### Data Class

In [83]:
import random

class Sentiment:
    NEGATIVE = "NEGATIVE"
    NEUTRAL = "NEUTRAL"
    POSITIVE = "POSITIVE"

class Review:
    def __init__(self, text, score):
        self.text = text
        self.score = score
        self.sentiment = self.get_sentiment()
        
    def get_sentiment(self):
        if self.score <= 2:
            return Sentiment.NEGATIVE
        elif self.score == 3:
            return Sentiment.NEUTRAL
        else: #Score of 4 or 5
            return Sentiment.POSITIVE

class ReviewContainer:
    def __init__(self, reviews):
        self.reviews = reviews
    
    def get_text(self):
        return [x.text for x in self.reviews]
    
    def get_sentiment(self):
        return [x.sentiment for x in self.reviews]
    
    def evenly_distribute(self):
        negative = list(filter(lambda x: x.sentiment == Sentiment.NEGATIVE, self.reviews))
        positive = list(filter(lambda x: x.sentiment == Sentiment.POSITIVE, self.reviews))
        positive_shrunk = positive[:len(negative)]
        self.reviews = negative + positive_shrunk
        random.shuffle(self.reviews)

### Loading Data

In [84]:
import json

file_name= r"C:\Users\delhi\Desktop\ML_PROJECT 2\Books_small_10000.json"


reviews= []
with open(file_name) as f:
    for line in f:
        review = json.loads(line)             # creationg a dictionary so that we can use review['reviewText']
        reviews.append(Review(review['reviewText'], review['overall']))
#         print(review['reviewText'])
#         print(review['overall'])


# reviews[5]
# reviews[5][0]
# reviews[5][1]
# reviews[5].text
reviews[5].sentiment


        

'POSITIVE'

### Data Prepration

In [85]:
from sklearn.model_selection import train_test_split

training, test = train_test_split(reviews, test_size=0.33, random_state=42)

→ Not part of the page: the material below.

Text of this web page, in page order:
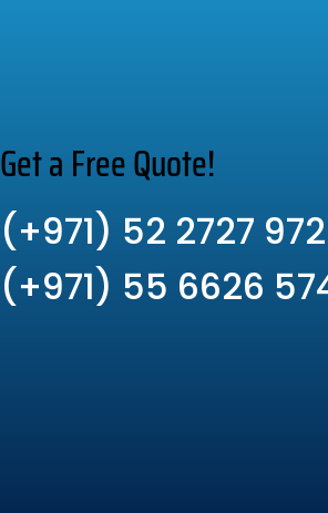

train_container = ReviewContainer(training)

test_container = ReviewContainer(test)

In [86]:
# train_x = [x.text for x in training]
# train_y = [x.sentiment for x in training]      DOING IT IN THE CLASS REVIEWCONTAINER    

# test_x =  [x.text for x in test]
# test_y =  [x.sentiment for x in test]

train_container.evenly_distribute()  # CALLING THE FUNCTION TO EVENLY DISTRIBUTE POSITIVE AND NEGATIVE SENTIMENT
train_x = train_container.get_text()
train_y = train_container.get_sentiment()

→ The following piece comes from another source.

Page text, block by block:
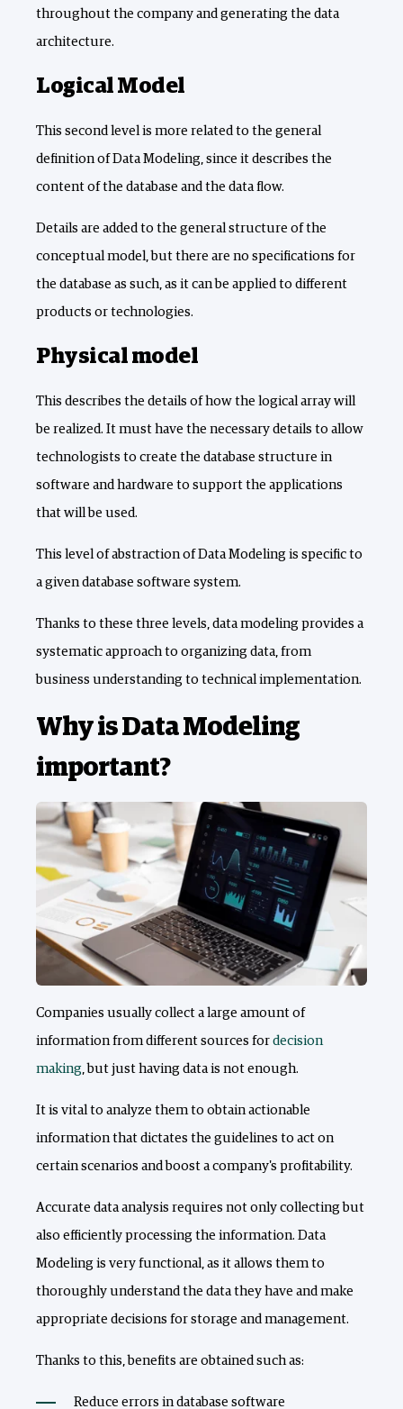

test_container.evenly_distribute()  # TO IMPROVE F1 SCORE AND TO MAKE POSITIVE AND NEGATIVE EVEN
test_x = test_container.get_text()
test_y = test_container.get_sentiment()

print(train_y.count(Sentiment.POSITIVE))
print(train_y.count(Sentiment.NEGATIVE))


436
436


### Bag of words vectorization

In [87]:
from sklearn.feature_extraction.text import CountVectorizer, TfidfVectorizer

# This book is great !
# This book was so bad

# vectorizer = CountVectorizer()
vectorizer =  TfidfVectorizer()  # fine tuning the model
train_x_vectors = vectorizer.fit_transform(train_x) # fit and transform in the same step, can also be done separately

test_x_vectors = vectorizer.transform(test_x)

print(train_x[0])
print(train_x_vectors[0].toarray())


# train_x_vectors # the two attributes on which we'll build the model
# train_y

I haven't read the previous tales from the Clifton Chronicles so i was pleasantly suprised. The villains are picturesque, the plot is unusual and the book is vintage Jeffrey Archer. Without reading the previous editions I don't have a full picture of the legacy of the Clifton family but enjoyable reading nevertheless.
[[0. 0. 0. ... 0. 0. 0.]]


### Classification

#### Linear SVM

In [88]:
from sklearn import svm

clf_svm = svm.SVC(kernel='linear')

clf_svm.fit(train_x_vectors, train_y)

test_x[0]

clf_svm.predict(test_x_vectors[0])

array(['NEGATIVE'], dtype='<U8')

#### Decision Tree

In [89]:
from sklearn.tree import DecisionTreeClassifier

clf_dec = DecisionTreeClassifier()
clf_dec.fit(train_x_vectors, train_y)

clf_dec.predict(test_x_vectors[0])


array(['POSITIVE'], dtype='<U8')

#### Naive Bayes

In [90]:
from sklearn.naive_bayes import  MultinomialNB

clf_mnb =  MultinomialNB()
clf_mnb.fit(train_x_vectors, train_y)

clf_mnb.predict(test_x_vectors[0])

array(['NEGATIVE'], dtype='<U8')

#### Logistic Regression

In [91]:
from sklearn.linear_model import LogisticRegression

clf_log = LogisticRegression()
clf_log.fit(train_x_vectors, train_y)

clf_log.predict(test_x_vectors[0])

array(['NEGATIVE'], dtype='<U8')

#### Evaluating the algorithms

In [92]:
# Mean Accuracy
# comparing test vectors predicted values with actual values in test_y and measuring the accuracy
print(clf_svm.score(test_x_vectors, test_y))
print(clf_dec.score(test_x_vectors, test_y))
print(clf_mnb.score(test_x_vectors, test_y))
print(clf_log.score(test_x_vectors, test_y))

0.8076923076923077
0.6634615384615384
0.8125
0.8052884615384616


In [93]:
# F1 Scores
from sklearn.metrics import f1_score

f1_score(test_y, clf_svm.predict(test_x_vectors), average=None, labels=[Sentiment.POSITIVE, Sentiment.NEGATIVE])
f1_score(test_y, clf_log.predict(test_x_vectors), average=None, labels=[Sentiment.POSITIVE,  Sentiment.NEGATIVE])
f1_score(test_y, clf_mnb.predict(test_x_vectors), average=None, labels=[Sentiment.POSITIVE,  Sentiment.NEGATIVE])
# f1_score(test_y, clf_dec.predict(test_x_vectors), average=None, labels=[Sentiment.POSITIVE, Sentiment.NEUTRAL, Sentiment.NEGATIVE])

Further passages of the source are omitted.